The task: With pictures omitted, copy exactly the lines from the one containing "Web page text" through the end of the records below.

Records to use:
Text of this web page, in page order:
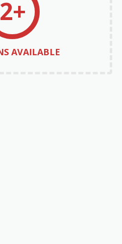
2+
AVAILABLE
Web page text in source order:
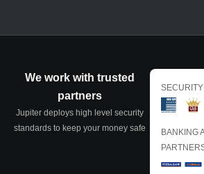
We work with trusted
partners
Jupiter deploys high level security
standards to keep your money safe
BANKING
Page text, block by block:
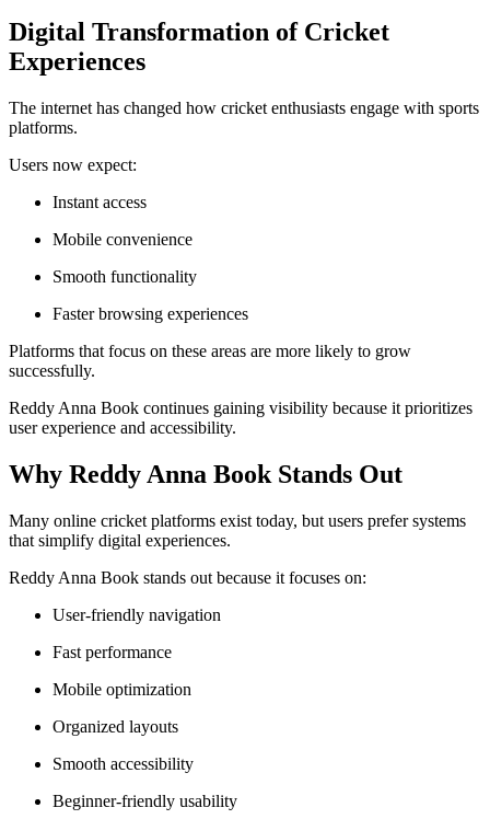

Response for this exercise:
Web page text in source order:
We work with trusted
partners
Jupiter deploys high level security
standards to keep your money safe
BANKING
Page text, block by block:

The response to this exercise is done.